Concerto for cello and orchestra (1965-6)
Concerto for cello and orchestra (1965-6)
By Peter Laki
Written for the concert Swiss Accounts, performed on May 21, 2006 at Avery Fisher Hall at Lincoln Center.
Frank Martin was truly Swiss in the way he fused French and German musical sensitivities. One of the first French-speaking composers to respond to Schoenberg’s twelve-tone technique, he used it in a very un-Schoenbergian way; Pelléas et Mélisande (not Schoenberg’s but Debussy’s) looms as large as any Viennese model in his beautiful oratorio Le vin herbé (1938-41). From his experience with dodecaphony he distilled a highly personal way of using the twelve tones, combining chromaticism with both pentatonic (black-keys-only) and diatonic (white-keys-only) patterns.
Martin was first and foremost a lyricist—especially in his works that use melody instruments in a solo role. Commissioned by his old friend Paul Sacher (to whom we owe Martin’s best-known work, the Petite symphonie concertante of 1945) and inspired by the artistry of Pierre Fournier, Martin wrote a Cello Concerto that was premiered by the Basel Chamber Orchestra under Sacher, with Fournier as soloist, on January 26, 1967.

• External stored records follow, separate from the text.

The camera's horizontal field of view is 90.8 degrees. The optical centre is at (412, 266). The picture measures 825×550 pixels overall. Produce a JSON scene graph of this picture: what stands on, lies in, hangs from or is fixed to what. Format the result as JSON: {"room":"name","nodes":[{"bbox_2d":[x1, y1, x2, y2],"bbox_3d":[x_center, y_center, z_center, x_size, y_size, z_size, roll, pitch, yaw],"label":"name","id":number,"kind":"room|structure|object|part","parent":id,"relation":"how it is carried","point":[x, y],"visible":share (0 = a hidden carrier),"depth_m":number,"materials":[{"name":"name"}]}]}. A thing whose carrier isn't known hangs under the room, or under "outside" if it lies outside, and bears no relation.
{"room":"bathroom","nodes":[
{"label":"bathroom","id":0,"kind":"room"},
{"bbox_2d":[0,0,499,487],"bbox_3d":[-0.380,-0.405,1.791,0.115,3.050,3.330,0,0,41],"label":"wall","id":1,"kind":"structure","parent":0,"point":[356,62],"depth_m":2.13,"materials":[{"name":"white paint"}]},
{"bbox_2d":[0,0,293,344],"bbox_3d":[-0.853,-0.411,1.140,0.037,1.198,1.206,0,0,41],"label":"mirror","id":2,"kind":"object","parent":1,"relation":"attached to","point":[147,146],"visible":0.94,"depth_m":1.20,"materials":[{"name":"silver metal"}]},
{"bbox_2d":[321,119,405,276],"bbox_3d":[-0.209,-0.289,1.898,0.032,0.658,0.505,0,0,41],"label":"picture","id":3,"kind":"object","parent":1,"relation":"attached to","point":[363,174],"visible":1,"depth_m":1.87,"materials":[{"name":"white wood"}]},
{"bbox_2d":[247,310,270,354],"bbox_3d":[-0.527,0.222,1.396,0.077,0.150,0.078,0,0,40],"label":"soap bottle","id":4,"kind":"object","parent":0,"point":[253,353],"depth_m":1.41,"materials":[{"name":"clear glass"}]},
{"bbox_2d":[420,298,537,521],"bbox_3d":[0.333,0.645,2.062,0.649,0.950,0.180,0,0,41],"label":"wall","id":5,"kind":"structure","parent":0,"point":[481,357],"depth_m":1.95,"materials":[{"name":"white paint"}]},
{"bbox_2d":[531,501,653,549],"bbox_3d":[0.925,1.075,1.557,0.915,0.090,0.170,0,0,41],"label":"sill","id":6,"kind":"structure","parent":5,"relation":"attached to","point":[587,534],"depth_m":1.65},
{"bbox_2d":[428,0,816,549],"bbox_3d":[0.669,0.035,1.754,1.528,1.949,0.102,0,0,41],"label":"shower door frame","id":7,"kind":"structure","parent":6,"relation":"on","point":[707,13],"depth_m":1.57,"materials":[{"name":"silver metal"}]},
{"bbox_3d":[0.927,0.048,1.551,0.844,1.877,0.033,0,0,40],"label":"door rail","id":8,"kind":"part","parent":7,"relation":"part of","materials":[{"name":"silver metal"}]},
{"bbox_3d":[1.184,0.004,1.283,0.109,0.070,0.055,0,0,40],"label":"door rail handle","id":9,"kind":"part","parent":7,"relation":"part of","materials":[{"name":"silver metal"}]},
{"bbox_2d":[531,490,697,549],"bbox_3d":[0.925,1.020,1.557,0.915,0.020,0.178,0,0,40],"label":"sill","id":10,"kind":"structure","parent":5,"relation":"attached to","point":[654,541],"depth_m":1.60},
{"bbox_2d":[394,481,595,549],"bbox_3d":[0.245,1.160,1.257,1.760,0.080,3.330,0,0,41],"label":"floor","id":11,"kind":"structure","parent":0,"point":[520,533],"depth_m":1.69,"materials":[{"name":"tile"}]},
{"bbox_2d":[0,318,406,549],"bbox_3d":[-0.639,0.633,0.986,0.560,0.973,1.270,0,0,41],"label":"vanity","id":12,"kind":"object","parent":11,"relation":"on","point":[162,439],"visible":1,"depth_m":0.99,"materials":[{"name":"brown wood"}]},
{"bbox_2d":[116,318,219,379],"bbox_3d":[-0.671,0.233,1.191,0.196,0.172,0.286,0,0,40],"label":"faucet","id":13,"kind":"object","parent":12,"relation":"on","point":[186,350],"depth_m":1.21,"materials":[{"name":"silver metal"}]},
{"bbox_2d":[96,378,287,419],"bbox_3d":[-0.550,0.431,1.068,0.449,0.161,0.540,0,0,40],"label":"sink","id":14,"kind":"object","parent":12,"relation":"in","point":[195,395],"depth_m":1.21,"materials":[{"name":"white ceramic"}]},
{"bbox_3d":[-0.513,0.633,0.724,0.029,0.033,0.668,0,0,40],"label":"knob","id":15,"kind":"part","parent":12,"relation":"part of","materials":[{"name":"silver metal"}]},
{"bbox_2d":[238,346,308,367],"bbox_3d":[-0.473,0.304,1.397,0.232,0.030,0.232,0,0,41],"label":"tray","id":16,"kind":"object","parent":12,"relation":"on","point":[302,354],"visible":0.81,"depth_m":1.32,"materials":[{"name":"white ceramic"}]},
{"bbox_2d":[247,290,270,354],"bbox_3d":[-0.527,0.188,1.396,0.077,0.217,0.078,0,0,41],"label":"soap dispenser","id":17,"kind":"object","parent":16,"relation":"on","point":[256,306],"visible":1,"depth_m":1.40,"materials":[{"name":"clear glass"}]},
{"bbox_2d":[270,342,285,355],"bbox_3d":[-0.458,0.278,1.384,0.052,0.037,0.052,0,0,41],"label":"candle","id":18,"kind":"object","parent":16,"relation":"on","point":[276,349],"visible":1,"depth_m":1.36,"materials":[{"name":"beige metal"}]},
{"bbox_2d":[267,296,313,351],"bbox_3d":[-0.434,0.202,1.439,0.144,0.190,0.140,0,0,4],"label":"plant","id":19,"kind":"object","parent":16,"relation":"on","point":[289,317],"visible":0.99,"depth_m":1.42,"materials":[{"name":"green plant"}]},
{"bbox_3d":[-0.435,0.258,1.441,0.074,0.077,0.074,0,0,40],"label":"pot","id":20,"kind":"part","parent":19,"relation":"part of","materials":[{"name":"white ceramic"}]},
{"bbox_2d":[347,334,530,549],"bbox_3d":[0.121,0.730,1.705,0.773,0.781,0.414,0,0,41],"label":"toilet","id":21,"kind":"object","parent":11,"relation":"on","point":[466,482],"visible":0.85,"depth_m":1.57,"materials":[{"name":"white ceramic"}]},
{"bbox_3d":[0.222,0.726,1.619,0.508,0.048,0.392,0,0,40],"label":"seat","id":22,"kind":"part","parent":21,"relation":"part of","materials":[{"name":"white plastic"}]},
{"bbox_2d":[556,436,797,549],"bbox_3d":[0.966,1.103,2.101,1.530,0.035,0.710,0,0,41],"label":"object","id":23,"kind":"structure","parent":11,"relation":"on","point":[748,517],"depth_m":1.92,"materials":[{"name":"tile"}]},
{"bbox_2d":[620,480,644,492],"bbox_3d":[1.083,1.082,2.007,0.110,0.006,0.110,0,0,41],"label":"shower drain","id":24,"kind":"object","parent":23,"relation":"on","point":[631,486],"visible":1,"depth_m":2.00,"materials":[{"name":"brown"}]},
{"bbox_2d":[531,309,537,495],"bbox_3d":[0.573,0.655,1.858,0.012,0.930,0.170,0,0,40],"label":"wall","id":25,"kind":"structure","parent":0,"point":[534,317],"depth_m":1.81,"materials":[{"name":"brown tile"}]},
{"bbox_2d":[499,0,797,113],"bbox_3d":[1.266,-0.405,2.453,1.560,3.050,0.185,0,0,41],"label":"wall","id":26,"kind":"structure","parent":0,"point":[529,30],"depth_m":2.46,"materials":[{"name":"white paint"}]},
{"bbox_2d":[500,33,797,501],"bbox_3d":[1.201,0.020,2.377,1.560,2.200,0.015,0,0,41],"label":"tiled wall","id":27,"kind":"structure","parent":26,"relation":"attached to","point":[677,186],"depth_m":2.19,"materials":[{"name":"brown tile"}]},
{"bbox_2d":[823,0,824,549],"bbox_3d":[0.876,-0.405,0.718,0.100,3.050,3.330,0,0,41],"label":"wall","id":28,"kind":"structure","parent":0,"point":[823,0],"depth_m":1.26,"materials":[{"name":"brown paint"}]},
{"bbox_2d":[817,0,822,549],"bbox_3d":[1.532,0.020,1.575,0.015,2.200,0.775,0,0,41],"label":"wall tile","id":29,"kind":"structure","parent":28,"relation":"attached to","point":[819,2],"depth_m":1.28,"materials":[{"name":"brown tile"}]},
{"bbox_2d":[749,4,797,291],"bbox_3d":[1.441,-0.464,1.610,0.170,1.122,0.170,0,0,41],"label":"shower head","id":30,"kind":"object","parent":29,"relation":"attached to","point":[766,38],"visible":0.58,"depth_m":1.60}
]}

By the time this work was written, the septuagenarian Martin was long past outside influences, but that, interestingly, doesn’t mean he did not have to struggle to find the right style for the work. He himself confessed as much in a program note for the Concerto:
“In 1959, after having finished my Mystère de la Nativité, I saw myself confronted with a very delicate problem of style: in the Mystère, I had used a very bare and entirely diatonic musical language for the celestial world. Under the constant influence of this kind of music, the chromatics had somehow become foreign to me, and I was not capable anymore to come back to my normal language. Then, in 1960, when Pierre Fournier asked me to write a concerto for his instrument, I thought of a musical phrase that was entirely modal, and of such simplicity that, at that time, I was unable to continue in that direction. I therefore was compelled to put the composition aside and, to free myself from this “complex of purity,” I fled into the comic and wrote Monsieur Pourceaugnac (comedy by Molière). This gave me the freedom to make fun of my chromatic writing as well as my more academic method. This did me a lot of good and I forgot my dangerous struggle for extreme purity.”

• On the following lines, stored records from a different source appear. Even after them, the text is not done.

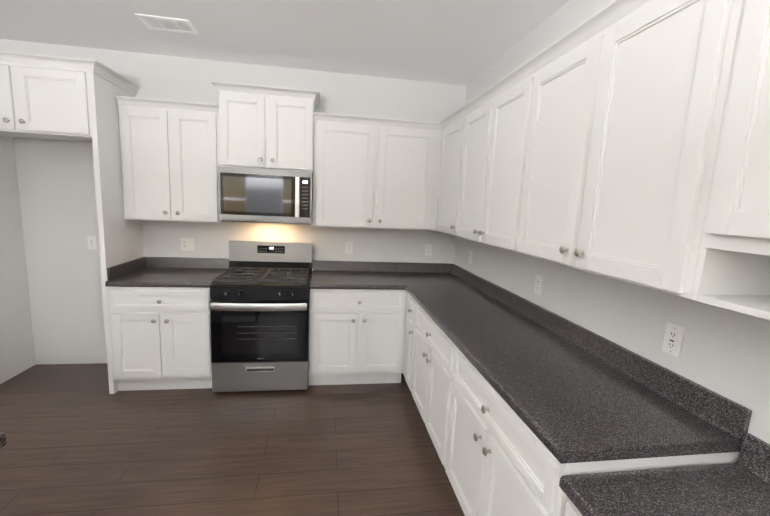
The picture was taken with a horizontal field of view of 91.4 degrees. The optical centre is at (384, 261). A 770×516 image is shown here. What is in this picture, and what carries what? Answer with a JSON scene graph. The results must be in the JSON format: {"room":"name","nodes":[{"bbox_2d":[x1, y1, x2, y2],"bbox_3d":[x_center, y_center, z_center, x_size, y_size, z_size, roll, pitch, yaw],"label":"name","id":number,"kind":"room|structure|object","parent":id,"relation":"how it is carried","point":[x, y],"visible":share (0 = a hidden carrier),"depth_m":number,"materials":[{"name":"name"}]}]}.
{"room":"kitchen","nodes":[
{"label":"kitchen","id":0,"kind":"room"},
{"bbox_2d":[0,363,464,515],"bbox_3d":[-1.460,1.580,0.143,5.640,0.088,7.440,1,9,-9],"label":"floor","id":1,"kind":"structure","parent":0,"point":[81,440],"depth_m":2.40,"materials":[{"name":"brown wood"}]},
{"bbox_2d":[0,432,6,447],"bbox_3d":[-2.100,0.978,0.488,2.160,0.939,1.040,2,9,-7],"label":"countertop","id":2,"kind":"structure","parent":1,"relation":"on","point":[3,442],"depth_m":1.05,"materials":[{"name":"grey laminate"}]},
{"bbox_2d":[0,51,143,393],"bbox_3d":[-2.650,-0.224,3.026,1.085,2.503,0.650,1,9,-9],"label":"surround","id":3,"kind":"object","parent":1,"relation":"on","point":[56,97],"visible":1,"depth_m":2.86,"materials":[{"name":"white paint"}]},
{"bbox_2d":[107,286,211,390],"bbox_3d":[-1.817,0.594,3.280,0.759,0.888,0.658,1,9,-9],"label":"base cabinet","id":4,"kind":"object","parent":1,"relation":"on","point":[160,338],"visible":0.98,"depth_m":2.99,"materials":[{"name":"white paint"}]},
{"bbox_2d":[105,257,228,287],"bbox_3d":[-1.795,0.084,3.215,0.758,0.139,0.634,1,9,-9],"label":"countertop","id":5,"kind":"structure","parent":4,"relation":"on","point":[169,272],"depth_m":3.22,"materials":[{"name":"stone"}]},
{"bbox_2d":[210,240,312,392],"bbox_3d":[-1.048,0.464,3.321,0.756,1.204,0.713,1,9,-9],"label":"range","id":6,"kind":"object","parent":1,"relation":"on","point":[259,304],"visible":1,"depth_m":3.06,"materials":[{"name":"silver metal"}]},
{"bbox_2d":[308,289,406,384],"bbox_3d":[-0.279,0.627,3.538,0.829,0.888,0.627,1,9,-9],"label":"base cabinet","id":7,"kind":"object","parent":1,"relation":"on","point":[356,336],"visible":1,"depth_m":3.21,"materials":[{"name":"white paint"}]},
{"bbox_2d":[310,260,405,289],"bbox_3d":[-0.278,0.119,3.454,0.780,0.139,0.634,1,9,-9],"label":"countertop","id":8,"kind":"structure","parent":7,"relation":"on","point":[325,274],"depth_m":3.55,"materials":[{"name":"stone"}]},
{"bbox_2d":[403,292,414,383],"bbox_3d":[0.508,0.731,3.093,0.627,0.888,0.250,1,9,-9],"label":"base cabinet","id":9,"kind":"object","parent":1,"relation":"on","point":[410,301],"depth_m":3.10,"materials":[{"name":"white paint"}]},
{"bbox_2d":[407,301,450,459],"bbox_3d":[0.591,0.817,2.551,0.627,0.888,0.860,1,9,-9],"label":"base cabinet","id":10,"kind":"object","parent":1,"relation":"on","point":[430,345],"depth_m":2.45,"materials":[{"name":"white paint"}]},
{"bbox_2d":[564,497,582,515],"bbox_3d":[0.900,1.166,0.586,0.615,0.815,1.281,1,9,-9],"label":"base cabinet","id":11,"kind":"object","parent":1,"relation":"on","point":[571,509],"visible":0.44,"depth_m":1.07,"materials":[{"name":"white paint"}]},
{"bbox_2d":[559,433,769,515],"bbox_3d":[0.915,0.695,0.510,0.630,0.138,1.274,1,9,-9],"label":"countertop","id":12,"kind":"structure","parent":11,"relation":"on","point":[740,486],"depth_m":1.05,"materials":[{"name":"stone"}]},
{"bbox_2d":[441,341,739,515],"bbox_3d":[0.727,0.957,1.670,0.627,0.888,0.945,1,9,-9],"label":"base cabinet","id":13,"kind":"object","parent":1,"relation":"on","point":[496,456],"depth_m":1.49,"materials":[{"name":"white paint"}]},
{"bbox_2d":[394,262,751,463],"bbox_3d":[0.596,0.304,2.499,0.657,0.139,2.820,1,9,-9],"label":"countertop","id":14,"kind":"structure","parent":13,"relation":"on","point":[567,391],"depth_m":1.50,"materials":[{"name":"stone"}]},
{"bbox_2d":[0,39,466,364],"bbox_3d":[-1.945,-0.405,3.502,5.640,2.782,0.120,1,9,-9],"label":"wall","id":15,"kind":"structure","parent":0,"point":[57,195],"depth_m":3.42,"materials":[{"name":"white paint"}]},
{"bbox_2d":[87,236,96,248],"bbox_3d":[-2.624,-0.164,3.369,0.072,0.116,0.007,1,9,-9],"label":"electrical outlet","id":16,"kind":"object","parent":15,"relation":"attached to","point":[92,242],"visible":1,"depth_m":3.37,"materials":[{"name":"white plastic"}]},
{"bbox_2d":[115,96,226,222],"bbox_3d":[-1.774,-0.831,3.216,0.759,0.961,0.354,1,9,-9],"label":"upper cabinet","id":17,"kind":"object","parent":15,"relation":"attached to","point":[170,161],"visible":0.96,"depth_m":3.08,"materials":[{"name":"white paint"}]},
{"bbox_2d":[181,238,193,250],"bbox_3d":[-1.834,-0.155,3.488,0.116,0.116,0.016,1,9,-9],"label":"electrical outlet","id":18,"kind":"object","parent":15,"relation":"attached to","point":[187,244],"visible":1,"depth_m":3.49,"materials":[{"name":"white plastic"}]},
{"bbox_2d":[211,81,319,171],"bbox_3d":[-1.004,-1.125,3.273,0.850,0.656,0.384,1,9,-9],"label":"upper cabinet","id":19,"kind":"object","parent":15,"relation":"attached to","point":[265,127],"visible":0.98,"depth_m":3.12,"materials":[{"name":"white paint"}]},
{"bbox_2d":[218,166,312,224],"bbox_3d":[-1.026,-0.573,3.332,0.756,0.450,0.429,1,9,-9],"label":"microwave","id":20,"kind":"object","parent":19,"relation":"attached to","point":[256,195],"visible":1,"depth_m":3.15,"materials":[{"name":"silver metal"}]},
{"bbox_2d":[345,242,352,253],"bbox_3d":[-0.355,-0.132,3.725,0.072,0.116,0.007,1,9,-9],"label":"electrical outlet","id":21,"kind":"object","parent":15,"relation":"attached to","point":[349,248],"visible":1,"depth_m":3.72,"materials":[{"name":"white plastic"}]},
{"bbox_2d":[312,122,441,230],"bbox_3d":[-0.085,-0.769,3.487,1.134,0.915,0.354,1,9,-9],"label":"upper cabinet","id":22,"kind":"object","parent":15,"relation":"attached to","point":[374,177],"visible":1,"depth_m":3.35,"materials":[{"name":"white paint"}]},
{"bbox_2d":[314,112,437,131],"bbox_3d":[-0.068,-1.207,3.270,1.080,0.076,0.048,1,9,-9],"label":"crown molding","id":23,"kind":"structure","parent":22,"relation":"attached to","point":[378,122],"depth_m":3.27,"materials":[{"name":"white paint"}]},
{"bbox_2d":[425,244,431,255],"bbox_3d":[0.446,-0.114,3.851,0.072,0.116,0.007,1,9,-9],"label":"electrical outlet","id":24,"kind":"object","parent":15,"relation":"attached to","point":[428,249],"visible":1,"depth_m":3.85,"materials":[{"name":"white plastic"}]},
{"bbox_2d":[0,0,568,85],"bbox_3d":[-1.327,-1.260,-0.287,5.640,0.100,7.440,1,9,-9],"label":"ceiling","id":25,"kind":"structure","parent":0,"point":[462,42],"depth_m":2.67,"materials":[{"name":"grey paint"}]},
{"bbox_2d":[135,14,198,33],"bbox_3d":[-1.516,-1.657,2.632,0.335,0.007,0.215,1,9,-9],"label":"ceiling vent","id":26,"kind":"object","parent":25,"relation":"in","point":[167,24],"visible":1,"depth_m":2.62,"materials":[{"name":"white metal"}]},
{"bbox_2d":[453,0,769,443],"bbox_3d":[1.332,0.225,0.359,0.120,2.782,7.200,1,9,-9],"label":"wall","id":27,"kind":"structure","parent":0,"point":[725,352],"depth_m":1.63,"materials":[{"name":"white paint"}]},
{"bbox_2d":[436,121,459,234],"bbox_3d":[0.688,-0.689,3.136,0.322,0.898,0.692,1,9,-9],"label":"upper cabinet","id":28,"kind":"object","parent":27,"relation":"attached to","point":[447,175],"depth_m":3.19,"materials":[{"name":"white paint"}]},
{"bbox_2d":[469,250,472,263],"bbox_3d":[0.780,-0.037,3.447,0.016,0.116,0.072,1,9,-9],"label":"electrical outlet","id":29,"kind":"object","parent":27,"relation":"attached to","point":[470,256],"visible":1,"depth_m":3.44,"materials":[{"name":"white plastic"}]},
{"bbox_2d":[452,84,519,247],"bbox_3d":[0.801,-0.574,2.410,0.322,0.898,1.084,1,9,-9],"label":"upper cabinet","id":30,"kind":"object","parent":27,"relation":"attached to","point":[486,138],"depth_m":2.39,"materials":[{"name":"white paint"}]},
{"bbox_2d":[534,275,542,295],"bbox_3d":[0.955,0.149,2.344,0.007,0.116,0.072,1,9,-9],"label":"electrical outlet","id":31,"kind":"object","parent":27,"relation":"attached to","point":[538,285],"visible":1,"depth_m":2.34,"materials":[{"name":"white plastic"}]},
{"bbox_2d":[438,0,656,132],"bbox_3d":[0.758,-0.929,1.695,0.048,0.076,3.459,1,9,-9],"label":"crown molding","id":32,"kind":"structure","parent":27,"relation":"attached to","point":[604,19],"depth_m":1.65,"materials":[{"name":"white paint"}]},
{"bbox_2d":[504,0,769,299],"bbox_3d":[0.939,-0.431,1.514,0.322,0.898,1.043,1,9,-9],"label":"upper cabinet","id":33,"kind":"object","parent":27,"relation":"attached to","point":[634,149],"depth_m":1.25,"materials":[{"name":"white paint"}]},
{"bbox_2d":[662,322,684,357],"bbox_3d":[1.095,0.299,1.430,0.008,0.116,0.072,1,9,-9],"label":"electrical outlet","id":34,"kind":"object","parent":27,"relation":"attached to","point":[673,339],"visible":1,"depth_m":1.42,"materials":[{"name":"white plastic"}]},
{"bbox_2d":[692,0,769,263],"bbox_3d":[1.090,-0.342,0.542,0.322,0.769,0.927,1,9,-9],"label":"upper cabinet","id":35,"kind":"object","parent":27,"relation":"attached to","point":[734,224],"depth_m":0.92,"materials":[{"name":"white paint"}]}
]}

In fact, the Concerto strikes a highly original balance between simplicity and complexity, or diatonicism and chromaticism. In a sense, it could almost be understood as a (friendly) tug-of-war between those two worlds. The work opens directly with the modal phrase Martin spoke about, played by the soloist unaccompanied in a slow tempo and in a lyrical romantic vein. A little later, the tempo speeds up, and the orchestra introduces a distinctly chromatic, contrasting new theme, and the two kinds of material alternate throughout the movement. Yet there are connections—bridges, one might say—between the two; Martin subtly “sneaks” chromatic half-steps into his modal melody and minor triads into passages that make use of all twelve tones. At the height of an exciting development, the opening melody returns in the orchestra, followed by a closing meditation for solo cello that corresponds to the passage with which the Concerto began.
The second-movement Adagietto begins with an orchestral introduction that evokes the rhythm of the sarabande, with heavily chromaticized harmonies. The soloist enters with a fervent arioso that evolves into a passacaglia (variations over an unchanging melody in the bass). These Baroque echoes are fused with Martin’s individual use of chromaticism, with tonal centers constantly shifting. The movement ends with a melodic phrase that recalls the Concerto’s opening cello melody.
In the last movement— “wild and harsh,” according to the tempo instruction— Martin’s complex chromaticism definitely gets the upper hand, impacting even the lyrical meno mosso passage for solo cello in the middle. The “wild” orchestral material is recapitulated in full, followed by a cadenza (once again recalling the modal melody, the “germ” of the entire piece) and an exuberant conclusion.